Au lendemain des violences post-électorales qui ont secoué le Tchad en mai dernier, l’ONG de défense des droits humains Human Rights Watch (HRW) hausse le ton. Dans un communiqué publié mercredi, l’organisation exige l’ouverture d’une enquête ainsi qu’un soutien financier de l’État tchadien envers les victimes et les blessés des tirs de célébration survenus lors de la proclamation des résultats de l’élection présidentielle.
Des tirs meurtriers le soir de la victoire de Mahamat Idriss Déby
Quelques minutes seulement après l’annonce du triomphe dès le premier tour de Mahamat Idriss Déby, des tirs de célébration avaient retenti dans la capitale N’Djamena. Un vacarme qui s’est prolongé pendant plusieurs heures, plongeant la ville dans le chaos. Trois ans auparavant, celui qui venait d’être élu avait été désigné chef de l’État par l’armée au décès de son père, Idriss Déby Itno, qui avait régné sur le pays pendant plus de trois décennies.
Bien que les autorités aient gardé le silence sur le bilan humain de ces célébrations incontrôlées, les médias locaux avaient rapporté de nombreux morts et blessés. Le gouvernement a cependant refusé de communiquer les chiffres, interdisant même aux hôpitaux de le faire au nom du « respect du secret médical ».

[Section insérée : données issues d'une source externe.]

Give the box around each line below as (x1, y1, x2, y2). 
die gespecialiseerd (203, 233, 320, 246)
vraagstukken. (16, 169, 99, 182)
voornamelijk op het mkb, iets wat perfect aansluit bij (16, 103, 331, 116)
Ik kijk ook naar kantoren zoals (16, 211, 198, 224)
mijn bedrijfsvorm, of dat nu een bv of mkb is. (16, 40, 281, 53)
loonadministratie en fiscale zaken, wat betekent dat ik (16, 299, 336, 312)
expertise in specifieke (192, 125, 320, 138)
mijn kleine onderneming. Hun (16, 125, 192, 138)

HRW et une ONG locale confirment des morts et des blessés graves
Malgré cette opacité, Human Rights Watch et l’Observatoire pour la promotion et la défense des droits humains (OPDH) affirment avoir pu confirmer six cas de personnes tuées à N’Djamena. Les deux organisations disent également avoir recueilli des témoignages fiables faisant état de plusieurs autres victimes décédées des suites de leurs blessures par balle, alors que certaines se trouvaient à leur domicile au moment des faits.
Le gouvernement promet une prise en charge… qui tarde à venir
Face à l’ampleur de ces « dommages collatéraux », les autorités tchadiennes avaient assuré qu’elles prendraient « en charge gratuitement les blessés de suite des tirs de joie et de célébration ». Une promesse qui semble être restée lettre morte, puisque HRW et l’OPDH révèlent qu’au moins 14 personnes ont dû payer tout ou partie de leurs frais médicaux. Les deux ONG exigent donc que ces victimes soient remboursées.
Six mois après, toujours aucune enquête officielle
Plus grave encore, alors que six mois se sont écoulés depuis cette nuit sanglante, aucune investigation n’a été ouverte pour faire la lumière sur ces événements et établir les responsabilités. Une inaction que dénoncent Human Rights Watch et son partenaire local :
Les forces de sécurité tchadiennes doivent être tenues pleinement responsables de ces graves violations des droits à la vie, à l’intégrité corporelle et à la sécurité des tchadiens.
Pourtant, le ministre de la Défense tchadien a affirmé aux deux organisations qu’aucune plainte n’avait été déposée, au pénal comme au civil, et qu’il ne disposait d’aucune information sur des personnes tuées ou blessées. Un courrier adressé au ministère de la Justice par les ONG pour réclamer l’ouverture d’une enquête est quant à lui resté sans réponse.
Le Tchad régulièrement épinglé pour des violations des droits humains
Ce n’est malheureusement pas la première fois que le Tchad se retrouve sous le feu des critiques d’organisations de défense des droits de l’Homme. Des ONG nationales et internationales dénoncent de façon récurrente des atteintes aux libertés fondamentales ainsi qu’une répression persistante dans le pays.
Avec ces violences post-électorales et l’impunité qui semble régner en maître, le pouvoir tchadien risque une nouvelle fois de ternir son image sur la scène internationale. Il est donc urgent que les autorités prennent des mesures concrètes pour rendre justice aux victimes et à leurs familles, conformément aux demandes de Human Rights Watch. Il en va de la crédibilité du processus démocratique et du respect des droits humains au Tchad.